── Extracted information ──
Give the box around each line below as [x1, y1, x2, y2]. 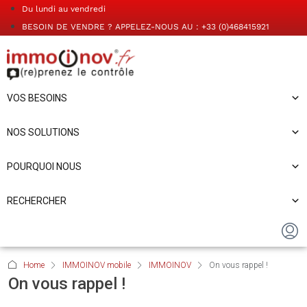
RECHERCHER [7, 195, 66, 206]
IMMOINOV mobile [62, 260, 131, 270]
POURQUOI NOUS [7, 161, 82, 172]
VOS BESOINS [7, 93, 67, 103]
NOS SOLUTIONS [7, 127, 79, 138]
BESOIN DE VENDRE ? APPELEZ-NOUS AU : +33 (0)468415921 [22, 22, 269, 32]
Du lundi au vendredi [22, 4, 106, 14]
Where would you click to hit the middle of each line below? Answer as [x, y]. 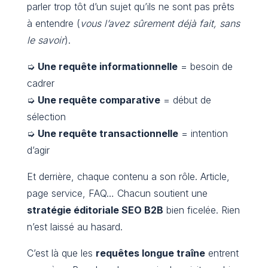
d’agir [38, 150]
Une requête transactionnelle [108, 134]
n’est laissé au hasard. [74, 227]
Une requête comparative [99, 100]
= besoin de [205, 67]
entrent [222, 253]
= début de [185, 100]
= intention [203, 134]
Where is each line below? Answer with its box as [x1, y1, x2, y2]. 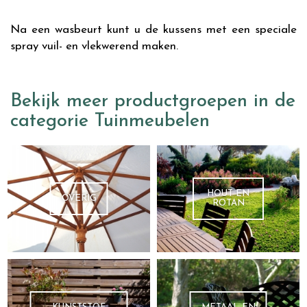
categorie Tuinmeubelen [10, 112, 210, 131]
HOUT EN [207, 188, 249, 198]
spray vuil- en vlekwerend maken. [10, 40, 178, 52]
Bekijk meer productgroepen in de [10, 93, 295, 111]
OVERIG [61, 193, 97, 203]
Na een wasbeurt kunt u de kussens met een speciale [10, 24, 297, 36]
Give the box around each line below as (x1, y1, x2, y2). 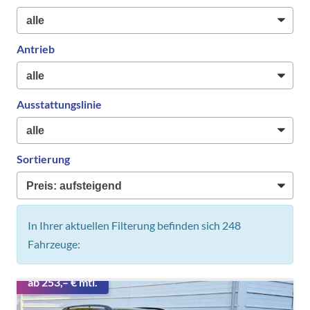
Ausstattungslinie (17, 97, 102, 111)
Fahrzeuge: (28, 237, 80, 250)
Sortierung (17, 152, 70, 166)
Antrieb (17, 42, 55, 56)
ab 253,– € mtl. (28, 275, 98, 289)
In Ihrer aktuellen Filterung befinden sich (28, 218, 222, 232)
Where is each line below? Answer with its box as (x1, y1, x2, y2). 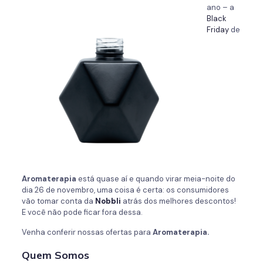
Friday (206, 25, 229, 35)
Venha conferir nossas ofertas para (21, 227, 153, 237)
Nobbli (95, 196, 121, 206)
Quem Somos (21, 248, 89, 262)
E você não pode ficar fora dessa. (21, 207, 143, 217)
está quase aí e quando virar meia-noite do (76, 174, 235, 184)
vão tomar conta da (21, 196, 95, 206)
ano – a (206, 2, 234, 12)
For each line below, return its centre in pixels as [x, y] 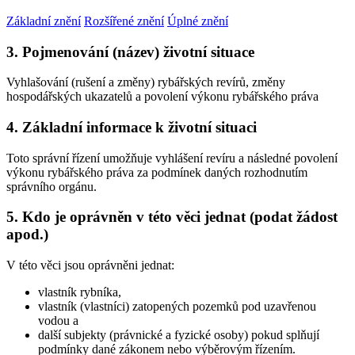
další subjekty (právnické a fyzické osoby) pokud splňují [179, 335]
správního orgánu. [52, 186]
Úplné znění [198, 21]
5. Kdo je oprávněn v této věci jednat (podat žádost [172, 217]
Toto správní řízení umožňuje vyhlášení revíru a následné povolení [172, 158]
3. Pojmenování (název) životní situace [130, 52]
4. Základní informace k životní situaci [132, 128]
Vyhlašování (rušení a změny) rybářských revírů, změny [146, 82]
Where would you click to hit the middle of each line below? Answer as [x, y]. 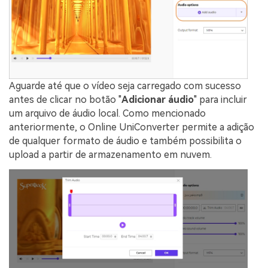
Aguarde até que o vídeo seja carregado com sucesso [125, 86]
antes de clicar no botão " [65, 100]
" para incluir [220, 100]
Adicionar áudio [158, 100]
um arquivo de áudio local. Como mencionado [107, 114]
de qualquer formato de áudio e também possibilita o [125, 141]
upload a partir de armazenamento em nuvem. [110, 155]
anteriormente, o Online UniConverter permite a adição [132, 127]
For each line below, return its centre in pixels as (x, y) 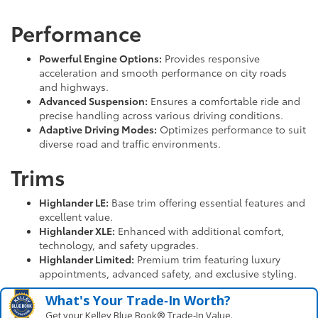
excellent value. (76, 217)
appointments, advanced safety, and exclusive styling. (168, 274)
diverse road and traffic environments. (130, 144)
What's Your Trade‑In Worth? (138, 301)
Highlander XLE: (77, 231)
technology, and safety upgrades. (119, 245)
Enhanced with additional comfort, (199, 231)
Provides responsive (211, 59)
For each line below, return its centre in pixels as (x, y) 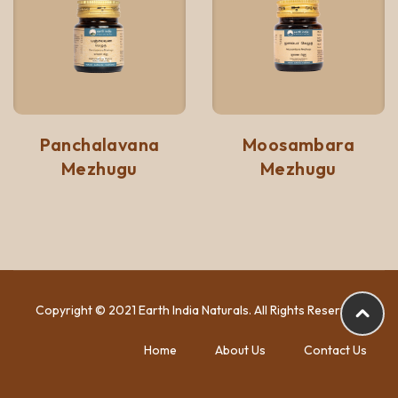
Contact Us (335, 350)
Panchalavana (99, 145)
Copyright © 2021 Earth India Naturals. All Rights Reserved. (199, 310)
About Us (240, 350)
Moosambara (298, 145)
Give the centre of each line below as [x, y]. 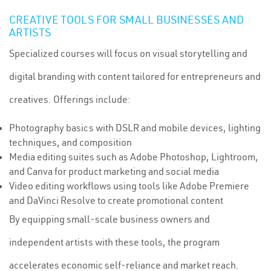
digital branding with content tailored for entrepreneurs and [135, 76]
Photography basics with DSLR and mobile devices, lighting [135, 128]
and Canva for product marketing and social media [114, 171]
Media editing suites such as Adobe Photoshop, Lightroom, [134, 157]
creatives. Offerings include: [70, 99]
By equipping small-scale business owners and [109, 219]
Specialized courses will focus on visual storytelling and [128, 53]
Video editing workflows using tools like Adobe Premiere [129, 186]
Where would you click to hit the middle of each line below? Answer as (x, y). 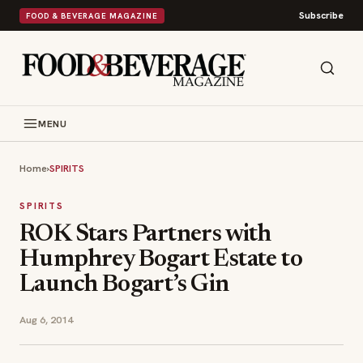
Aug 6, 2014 (46, 320)
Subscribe (321, 15)
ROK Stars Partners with (145, 235)
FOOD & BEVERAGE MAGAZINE (92, 15)
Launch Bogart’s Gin (124, 285)
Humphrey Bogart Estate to (161, 260)
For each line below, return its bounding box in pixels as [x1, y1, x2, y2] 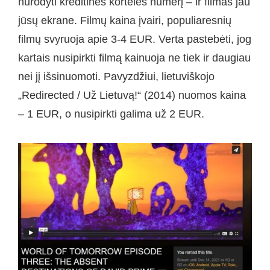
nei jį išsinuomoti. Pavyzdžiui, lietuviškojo [18, 71, 215, 83]
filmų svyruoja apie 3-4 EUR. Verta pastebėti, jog [18, 33, 251, 46]
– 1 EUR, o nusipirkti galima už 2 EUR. [18, 108, 204, 121]
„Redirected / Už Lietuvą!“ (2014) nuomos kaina [18, 89, 246, 102]
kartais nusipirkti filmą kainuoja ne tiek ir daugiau [18, 52, 251, 64]
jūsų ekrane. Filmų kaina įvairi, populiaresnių [18, 14, 231, 27]
───
◆ What you should do:
From the first line to the last, repeat the records exactly, leaving out the pictures.

◆ Answer to the problem:
Give the box around each line below as [x1, y1, x2, y2]. 
RECHERCHER [7, 195, 66, 206]
IMMOINOV mobile [62, 260, 131, 270]
POURQUOI NOUS [7, 161, 82, 172]
VOS BESOINS [7, 93, 67, 103]
NOS SOLUTIONS [7, 127, 79, 138]
BESOIN DE VENDRE ? APPELEZ-NOUS AU : +33 (0)468415921 [22, 22, 269, 32]
Du lundi au vendredi [22, 4, 106, 14]
Where would you click to hit the middle of each line below? Answer as [x, y]. 
d’agir [38, 150]
Une requête transactionnelle [108, 134]
n’est laissé au hasard. [74, 227]
Une requête comparative [99, 100]
= besoin de [205, 67]
entrent [222, 253]
= début de [185, 100]
= intention [203, 134]
Where is each line below? Answer with its box as [x1, y1, x2, y2]. 
categorie Tuinmeubelen [10, 112, 210, 131]
HOUT EN [207, 188, 249, 198]
spray vuil- en vlekwerend maken. [10, 40, 178, 52]
Bekijk meer productgroepen in de [10, 93, 295, 111]
OVERIG [61, 193, 97, 203]
Na een wasbeurt kunt u de kussens met een speciale [10, 24, 297, 36]
Give the box around each line below as (x1, y1, x2, y2). 
Ausstattungslinie (17, 97, 102, 111)
Fahrzeuge: (28, 237, 80, 250)
Sortierung (17, 152, 70, 166)
Antrieb (17, 42, 55, 56)
ab 253,– € mtl. (28, 275, 98, 289)
In Ihrer aktuellen Filterung befinden sich (28, 218, 222, 232)
Where is each line below? Answer with its box as (x1, y1, x2, y2). 
Friday (206, 25, 229, 35)
Venha conferir nossas ofertas para (21, 227, 153, 237)
Nobbli (95, 196, 121, 206)
Quem Somos (21, 248, 89, 262)
E você não pode ficar fora dessa. (21, 207, 143, 217)
está quase aí e quando virar meia-noite do (76, 174, 235, 184)
vão tomar conta da (21, 196, 95, 206)
ano – a (206, 2, 234, 12)
For each line below, return its centre in pixels as [x, y] 
další subjekty (právnické a fyzické osoby) pokud splňují [179, 335]
správního orgánu. [52, 186]
Úplné znění [198, 21]
5. Kdo je oprávněn v této věci jednat (podat žádost [172, 217]
Toto správní řízení umožňuje vyhlášení revíru a následné povolení [172, 158]
3. Pojmenování (název) životní situace [130, 52]
4. Základní informace k životní situaci [132, 128]
Vyhlašování (rušení a změny) rybářských revírů, změny [146, 82]
Where would you click to hit the middle of each line below? Answer as [x, y]. 
Aguarde até que o vídeo seja carregado com sucesso [125, 86]
antes de clicar no botão " [65, 100]
" para incluir [220, 100]
Adicionar áudio [158, 100]
um arquivo de áudio local. Como mencionado [107, 114]
de qualquer formato de áudio e também possibilita o [125, 141]
upload a partir de armazenamento em nuvem. [110, 155]
anteriormente, o Online UniConverter permite a adição [132, 127]
For each line below, return its centre in pixels as (x, y) 
excellent value. (76, 217)
appointments, advanced safety, and exclusive styling. (168, 274)
diverse road and traffic environments. (130, 144)
What's Your Trade‑In Worth? (138, 301)
Highlander XLE: (77, 231)
technology, and safety upgrades. (119, 245)
Enhanced with additional comfort, (199, 231)
Provides responsive (211, 59)
For each line below, return its centre in pixels as (x, y) 
Contact Us (335, 350)
Panchalavana (99, 145)
Copyright © 2021 Earth India Naturals. All Rights Reserved. (199, 310)
About Us (240, 350)
Moosambara (298, 145)
Give the centre of each line below as [x, y]. 
digital branding with content tailored for entrepreneurs and [135, 76]
Photography basics with DSLR and mobile devices, lighting [135, 128]
and Canva for product marketing and social media [114, 171]
Media editing suites such as Adobe Photoshop, Lightroom, [134, 157]
creatives. Offerings include: [70, 99]
By equipping small-scale business owners and [109, 219]
Specialized courses will focus on visual storytelling and [128, 53]
Video editing workflows using tools like Adobe Premiere [129, 186]
Where would you click to hit the middle of each line below? Answer as (x, y). 
Aug 6, 2014 (46, 320)
Subscribe (321, 15)
ROK Stars Partners with (145, 235)
FOOD & BEVERAGE MAGAZINE (92, 15)
Launch Bogart’s Gin (124, 285)
Humphrey Bogart Estate to (161, 260)
For each line below, return its bounding box in pixels as [x1, y1, x2, y2] 
nei jį išsinuomoti. Pavyzdžiui, lietuviškojo [18, 71, 215, 83]
filmų svyruoja apie 3-4 EUR. Verta pastebėti, jog [18, 33, 251, 46]
– 1 EUR, o nusipirkti galima už 2 EUR. [18, 108, 204, 121]
„Redirected / Už Lietuvą!“ (2014) nuomos kaina [18, 89, 246, 102]
kartais nusipirkti filmą kainuoja ne tiek ir daugiau [18, 52, 251, 64]
jūsų ekrane. Filmų kaina įvairi, populiaresnių [18, 14, 231, 27]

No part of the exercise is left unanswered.